Records for processing:
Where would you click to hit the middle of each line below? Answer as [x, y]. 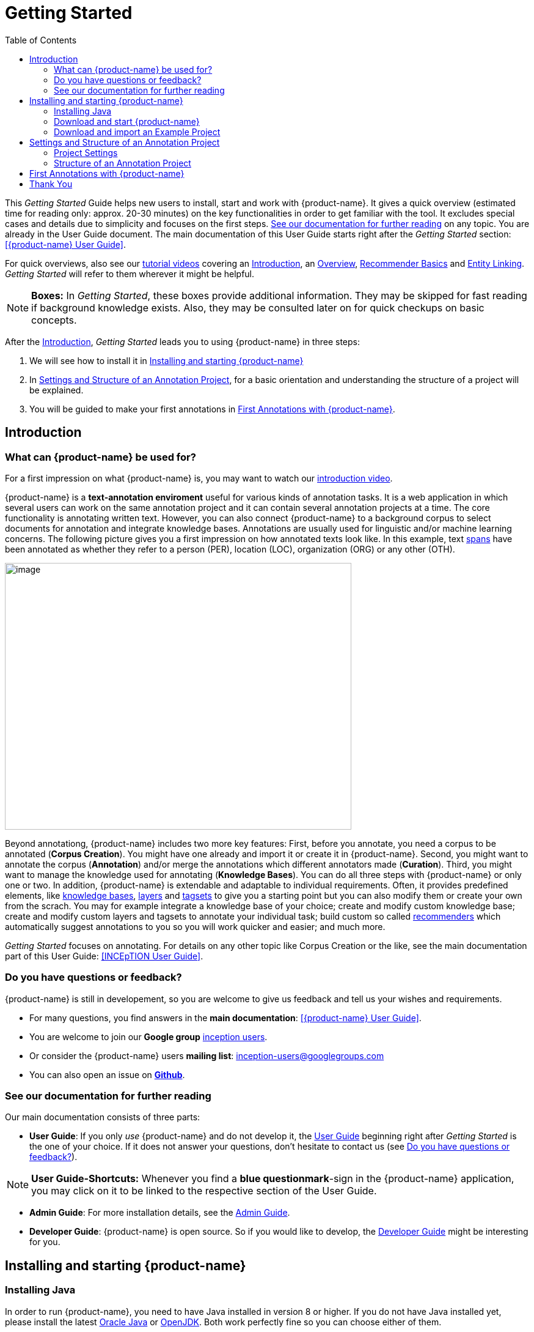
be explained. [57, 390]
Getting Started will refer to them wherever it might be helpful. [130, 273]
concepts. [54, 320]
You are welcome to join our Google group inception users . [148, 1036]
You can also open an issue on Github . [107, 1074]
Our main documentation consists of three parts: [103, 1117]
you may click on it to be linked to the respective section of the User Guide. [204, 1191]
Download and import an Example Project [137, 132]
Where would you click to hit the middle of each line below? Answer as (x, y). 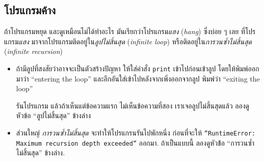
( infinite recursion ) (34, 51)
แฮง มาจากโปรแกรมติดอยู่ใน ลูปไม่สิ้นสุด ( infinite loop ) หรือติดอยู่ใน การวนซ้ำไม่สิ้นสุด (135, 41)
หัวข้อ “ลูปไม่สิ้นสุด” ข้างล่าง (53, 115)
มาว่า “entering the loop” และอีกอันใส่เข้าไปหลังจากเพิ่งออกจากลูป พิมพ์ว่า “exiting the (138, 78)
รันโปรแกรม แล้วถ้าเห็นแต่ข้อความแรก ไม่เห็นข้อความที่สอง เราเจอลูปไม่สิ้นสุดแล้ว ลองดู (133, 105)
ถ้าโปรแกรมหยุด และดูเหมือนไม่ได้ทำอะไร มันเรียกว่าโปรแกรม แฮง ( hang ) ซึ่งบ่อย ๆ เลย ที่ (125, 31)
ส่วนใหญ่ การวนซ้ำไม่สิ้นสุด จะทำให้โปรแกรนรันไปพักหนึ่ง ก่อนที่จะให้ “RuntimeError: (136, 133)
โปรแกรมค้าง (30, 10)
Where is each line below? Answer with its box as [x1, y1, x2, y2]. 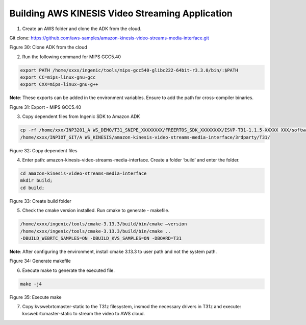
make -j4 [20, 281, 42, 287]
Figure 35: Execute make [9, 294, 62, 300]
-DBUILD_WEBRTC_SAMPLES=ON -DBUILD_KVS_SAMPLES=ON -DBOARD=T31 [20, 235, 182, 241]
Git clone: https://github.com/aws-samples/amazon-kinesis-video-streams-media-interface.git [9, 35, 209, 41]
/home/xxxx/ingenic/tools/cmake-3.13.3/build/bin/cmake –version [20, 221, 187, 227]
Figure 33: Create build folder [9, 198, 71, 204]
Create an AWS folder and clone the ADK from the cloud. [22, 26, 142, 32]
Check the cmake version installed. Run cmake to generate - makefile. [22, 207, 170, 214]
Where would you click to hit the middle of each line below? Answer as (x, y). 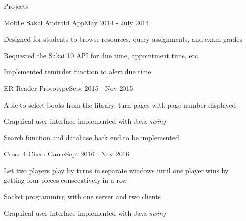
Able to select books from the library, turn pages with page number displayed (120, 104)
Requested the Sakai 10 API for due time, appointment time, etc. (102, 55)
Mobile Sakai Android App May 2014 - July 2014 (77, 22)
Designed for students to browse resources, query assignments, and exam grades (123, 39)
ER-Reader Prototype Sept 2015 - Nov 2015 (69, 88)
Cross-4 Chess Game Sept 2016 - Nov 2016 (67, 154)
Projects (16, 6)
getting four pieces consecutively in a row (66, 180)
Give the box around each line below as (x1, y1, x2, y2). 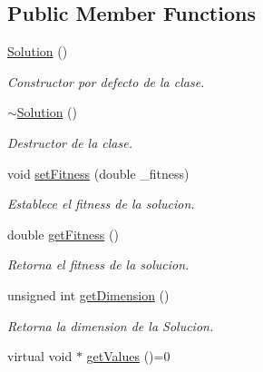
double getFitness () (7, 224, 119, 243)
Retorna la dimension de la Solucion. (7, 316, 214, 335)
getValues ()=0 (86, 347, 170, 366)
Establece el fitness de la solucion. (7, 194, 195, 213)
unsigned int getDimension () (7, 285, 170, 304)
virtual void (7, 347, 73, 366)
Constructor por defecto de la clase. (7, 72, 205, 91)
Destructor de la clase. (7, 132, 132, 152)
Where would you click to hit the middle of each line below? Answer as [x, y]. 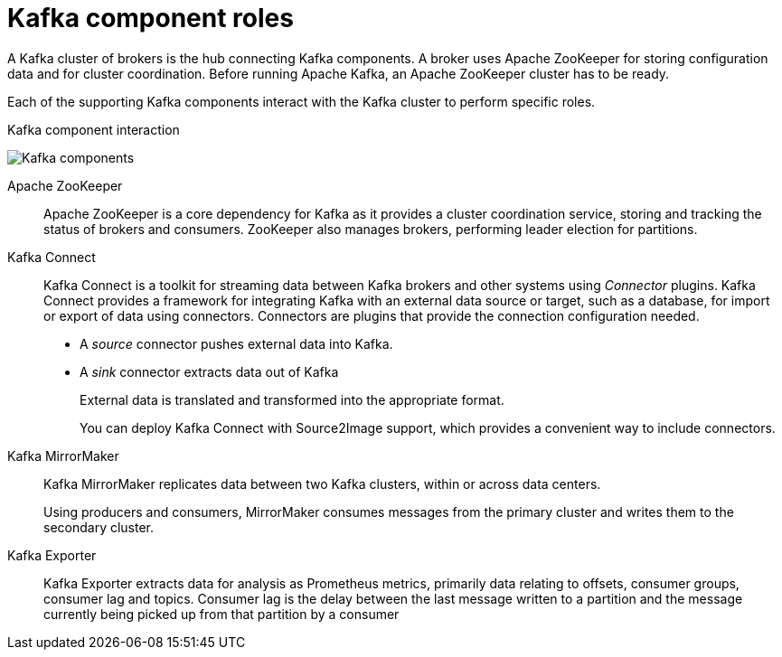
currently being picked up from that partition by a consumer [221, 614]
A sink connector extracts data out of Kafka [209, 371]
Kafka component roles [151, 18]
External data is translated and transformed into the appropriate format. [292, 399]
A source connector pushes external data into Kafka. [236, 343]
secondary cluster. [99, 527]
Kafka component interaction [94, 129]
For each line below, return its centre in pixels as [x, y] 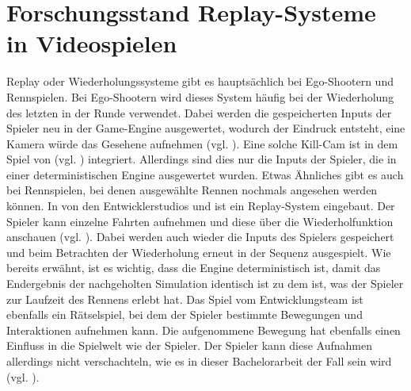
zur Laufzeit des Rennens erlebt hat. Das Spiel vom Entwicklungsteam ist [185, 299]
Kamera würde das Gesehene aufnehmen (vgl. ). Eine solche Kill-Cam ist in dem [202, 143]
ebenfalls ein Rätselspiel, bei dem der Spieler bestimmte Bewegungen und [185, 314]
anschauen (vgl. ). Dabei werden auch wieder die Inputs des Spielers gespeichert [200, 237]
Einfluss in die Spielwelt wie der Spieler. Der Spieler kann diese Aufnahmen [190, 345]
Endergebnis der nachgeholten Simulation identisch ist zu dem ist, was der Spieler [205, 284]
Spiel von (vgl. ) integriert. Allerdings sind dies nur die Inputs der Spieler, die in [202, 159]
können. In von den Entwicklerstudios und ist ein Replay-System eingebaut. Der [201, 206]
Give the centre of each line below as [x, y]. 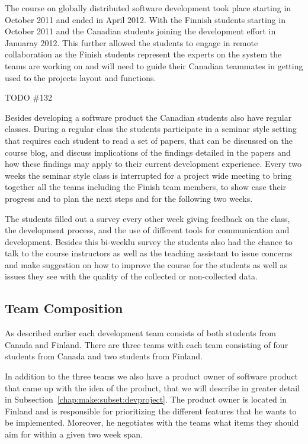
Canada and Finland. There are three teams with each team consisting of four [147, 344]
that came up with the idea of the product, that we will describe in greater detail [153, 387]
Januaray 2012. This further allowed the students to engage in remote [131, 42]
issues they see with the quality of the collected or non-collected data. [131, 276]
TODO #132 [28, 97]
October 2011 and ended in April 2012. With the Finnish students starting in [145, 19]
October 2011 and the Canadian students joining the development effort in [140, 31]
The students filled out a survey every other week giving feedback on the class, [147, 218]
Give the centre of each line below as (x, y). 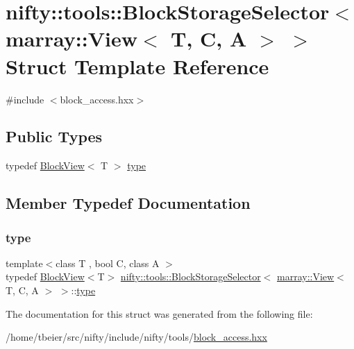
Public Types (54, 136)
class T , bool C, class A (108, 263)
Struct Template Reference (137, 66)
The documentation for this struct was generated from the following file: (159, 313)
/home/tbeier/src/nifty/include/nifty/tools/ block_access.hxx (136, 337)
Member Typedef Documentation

Task details: Look above for the line containing "Create an AWS", then copy exactly from it through the line containing "External data is", keeping both and leaving out pictures. Add nothing else.

Task solution:
Create an AWS folder and clone the ADK from the cloud. [22, 26, 142, 32]
Check the cmake version installed. Run cmake to generate - makefile. [22, 207, 170, 214]
Where would you click to hit the middle of each line below? Answer as (x, y). 
Able to select books from the library, turn pages with page number displayed (120, 104)
Requested the Sakai 10 API for due time, appointment time, etc. (102, 55)
Mobile Sakai Android App May 2014 - July 2014 (77, 22)
Designed for students to browse resources, query assignments, and exam grades (123, 39)
ER-Reader Prototype Sept 2015 - Nov 2015 (69, 88)
Cross-4 Chess Game Sept 2016 - Nov 2016 (67, 154)
Projects (16, 6)
getting four pieces consecutively in a row (66, 180)
Give the box around each line below as (x1, y1, x2, y2). 
double getFitness () (7, 224, 119, 243)
Retorna la dimension de la Solucion. (7, 316, 214, 335)
getValues ()=0 (86, 347, 170, 366)
Establece el fitness de la solucion. (7, 194, 195, 213)
unsigned int getDimension () (7, 285, 170, 304)
virtual void (7, 347, 73, 366)
Constructor por defecto de la clase. (7, 72, 205, 91)
Destructor de la clase. (7, 132, 132, 152)
Where would you click to hit the middle of each line below? Answer as [x, y]. 
currently being picked up from that partition by a consumer [221, 614]
A sink connector extracts data out of Kafka [209, 371]
Kafka component roles [151, 18]
External data is translated and transformed into the appropriate format. [292, 399]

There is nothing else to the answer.